What you are asked to do:
Scan the entries below for "with" and copy each line that holds it.
==== Data supplied ====
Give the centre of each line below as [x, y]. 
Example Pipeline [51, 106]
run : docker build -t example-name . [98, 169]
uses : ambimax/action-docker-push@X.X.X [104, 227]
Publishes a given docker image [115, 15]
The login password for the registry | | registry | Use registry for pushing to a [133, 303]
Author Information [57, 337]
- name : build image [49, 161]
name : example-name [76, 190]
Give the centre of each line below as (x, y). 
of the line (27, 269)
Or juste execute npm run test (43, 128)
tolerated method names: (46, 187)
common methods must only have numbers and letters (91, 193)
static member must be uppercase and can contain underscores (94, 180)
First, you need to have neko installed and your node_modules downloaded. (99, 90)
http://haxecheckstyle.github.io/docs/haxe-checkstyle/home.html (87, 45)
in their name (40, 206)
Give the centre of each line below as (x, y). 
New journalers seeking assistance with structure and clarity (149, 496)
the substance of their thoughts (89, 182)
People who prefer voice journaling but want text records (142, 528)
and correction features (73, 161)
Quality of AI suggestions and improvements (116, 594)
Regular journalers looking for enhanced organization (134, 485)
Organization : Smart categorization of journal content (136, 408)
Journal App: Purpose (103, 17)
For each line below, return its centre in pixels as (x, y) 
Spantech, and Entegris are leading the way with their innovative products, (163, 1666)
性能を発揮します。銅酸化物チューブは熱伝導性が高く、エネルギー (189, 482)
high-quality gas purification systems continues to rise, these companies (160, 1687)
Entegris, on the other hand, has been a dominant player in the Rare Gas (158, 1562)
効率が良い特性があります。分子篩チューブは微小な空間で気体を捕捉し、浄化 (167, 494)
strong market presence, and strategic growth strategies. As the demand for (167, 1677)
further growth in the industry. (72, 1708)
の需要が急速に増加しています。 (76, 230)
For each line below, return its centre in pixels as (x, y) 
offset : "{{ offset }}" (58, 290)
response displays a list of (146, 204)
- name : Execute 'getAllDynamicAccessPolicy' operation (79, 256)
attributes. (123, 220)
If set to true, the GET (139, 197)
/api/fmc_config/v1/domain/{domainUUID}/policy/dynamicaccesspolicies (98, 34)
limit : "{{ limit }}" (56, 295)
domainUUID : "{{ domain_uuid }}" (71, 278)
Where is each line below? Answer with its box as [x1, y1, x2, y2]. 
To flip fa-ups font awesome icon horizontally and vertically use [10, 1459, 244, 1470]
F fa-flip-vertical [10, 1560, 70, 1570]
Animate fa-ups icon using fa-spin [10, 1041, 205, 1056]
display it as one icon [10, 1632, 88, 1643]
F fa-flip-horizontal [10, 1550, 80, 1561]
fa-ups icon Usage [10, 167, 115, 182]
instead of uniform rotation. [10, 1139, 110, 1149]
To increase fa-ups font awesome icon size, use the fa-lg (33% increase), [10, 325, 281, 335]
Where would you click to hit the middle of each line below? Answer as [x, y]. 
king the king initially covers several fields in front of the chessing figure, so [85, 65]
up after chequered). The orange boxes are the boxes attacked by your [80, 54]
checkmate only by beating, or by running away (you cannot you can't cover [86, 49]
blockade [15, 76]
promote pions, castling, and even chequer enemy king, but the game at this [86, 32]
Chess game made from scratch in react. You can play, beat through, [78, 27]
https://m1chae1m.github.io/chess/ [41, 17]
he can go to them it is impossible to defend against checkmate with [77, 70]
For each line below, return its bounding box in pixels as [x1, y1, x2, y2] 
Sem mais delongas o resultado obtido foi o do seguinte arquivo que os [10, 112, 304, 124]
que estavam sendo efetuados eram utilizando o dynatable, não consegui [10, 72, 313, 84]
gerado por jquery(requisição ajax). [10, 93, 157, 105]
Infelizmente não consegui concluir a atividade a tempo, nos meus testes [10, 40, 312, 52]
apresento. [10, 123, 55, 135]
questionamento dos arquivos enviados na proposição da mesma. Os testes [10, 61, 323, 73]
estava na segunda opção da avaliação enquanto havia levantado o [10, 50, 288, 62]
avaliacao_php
====
Written answer:
New journalers seeking assistance with structure and clarity (149, 496)
Spantech, and Entegris are leading the way with their innovative products, (163, 1666)
Where is each line below? Answer with its box as [x1, y1, x2, y2]. 
he can go to them it is impossible to defend against checkmate with [77, 70]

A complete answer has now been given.